We also worried that we do not see any move on limiting the use of tenders to deliver basic goods and services and building the capacity of the state to directly deliver these and create jobs. We say this understanding very well that building state-capacity is not a class-neutral issue.  For years, big firms have centred themselves around a technically weak state bureaucracy in order to win tenders for profit-making.  Building state capacity to deliver basic commodities directly therefore constitutes a threat to business interests.   The current weaknesses in planning and co-ordination are to the best interest of some segments of the capitalist class.  It offers an opportunity to derail focus on developmental priorities. 

As COSATU we are worried that the motive forces that are supposed to be behind the NDR lack coherency and are in disarray.  This includes the fact that the NGC reaffirmed the "the ANC as the leader of the Alliance and the strategic political centre". The question that arises is, under such circumstances what becomes of the Alliance and what is its role in advancing the National Democratic Revolution?

We want an Alliance that can mobilise society behind a common popular programme, an Alliance whose authority will not rely on the mercy of incumbent leadership of the ANC but an Alliance whose authority is institutionalized!

Let me report that we have met with the SACP and we had a frank and robust meeting in which we identified areas of mutual irritation and areas for common programme.

We also agreed that the SACP and COSATU may be independent organizations but are integral to each other.

Both   COSATU and the SACP have a responsibility to demonstrate respect to each other's congress resolutions including on matters of leadership. More so each of these organizations has a responsibility to take forward these very resolutions as part of the strategic task to strengthen each other. 

The ANC leadership has appealed that the matter regarding 2012 leadership must not be discussed. As COSATU we have also said the same thing about our own congress. Tempting as it may be we must respect the ANC leadership's appeal in the same way we would have expected everyone to respect our appeal about our own congress. In the previous Central Committee extreme political circumstances forced us to do the unusual and we entered into an unprecedented discussion where we went out of our way to discuss the leadership of the ANC. We developed a set of principles that were to guide our intervention.

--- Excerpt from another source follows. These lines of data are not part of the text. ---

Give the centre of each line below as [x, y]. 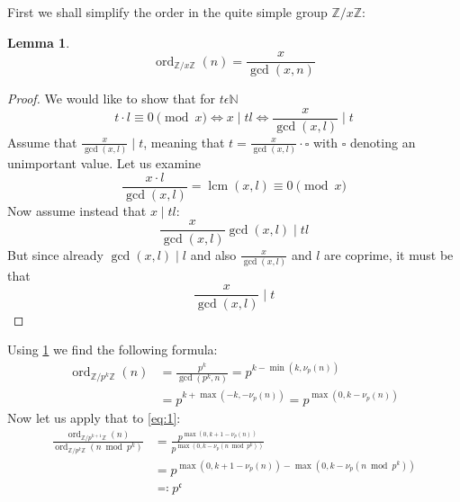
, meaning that [184, 142]
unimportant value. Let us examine [104, 163]
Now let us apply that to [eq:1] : [94, 418]
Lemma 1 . [39, 42]
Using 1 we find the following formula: [113, 350]
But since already [55, 254]
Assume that [42, 142]
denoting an [383, 142]
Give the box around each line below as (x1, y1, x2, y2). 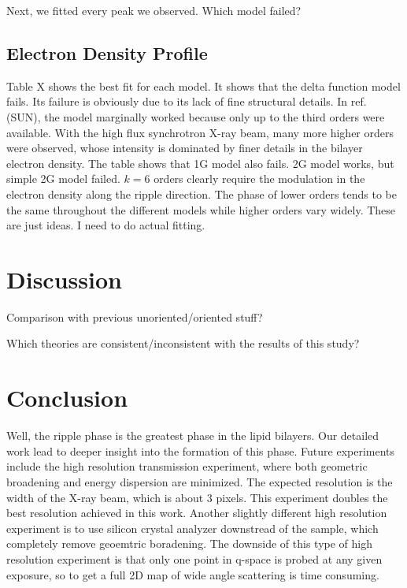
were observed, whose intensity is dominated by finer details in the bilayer (6, 140, 363, 156)
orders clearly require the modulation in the (154, 170, 365, 187)
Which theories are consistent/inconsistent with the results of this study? (6, 335, 360, 352)
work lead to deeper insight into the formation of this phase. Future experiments (6, 442, 395, 459)
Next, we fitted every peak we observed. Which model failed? (6, 2, 302, 18)
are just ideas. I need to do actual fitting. (6, 217, 205, 233)
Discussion (6, 262, 122, 295)
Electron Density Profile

The outcome of the resolutions we took from that discussion resulted to the historical Polokwane outcome in which on among others the current leadership was elected. In the 10th National Congress we made a commitment to ensure that this leadership succeeds in taking forward the Polokwane mandate. We need to ask if there are any extra ordinary conditions similar to the ones which existed pre Polokwane that may compel us into such a situation, where our structures discuss leadership of other formations when we don't expect the same to happen with us. 

Even if our members were  to do so in future based on their right as members of the ANC we must  be careful that we do not get trapped into what we have seen others doing on this matter and that is singling out individual leaders.  Ours must remain based on principle, including the principle of collective leadership.

The immediate strategic task we have is to assess progress in the National Democratic Revolution and to see if there are any opportunities or threats existing towards our goal to build a Socialist South Africa. Where there is no clarity or where there is dissatisfaction we have a responsibility to engage directly with our allies in the alliance in particular the ANC and the SACP.

Comrades I want to repeat that throughout this Central Committee, in all our deliberations we must remain guided by the fact ours is a class struggle and this will require consistency and firmness on principle. The country and our people are awaiting the outcome of this meeting with high hopes. 

Let the contest of ideas begin, let the truth and principles of our movement reign in our meeting, let the desire to find solutions be the guiding light during our deliberations

The 5th Central Committee is declared open!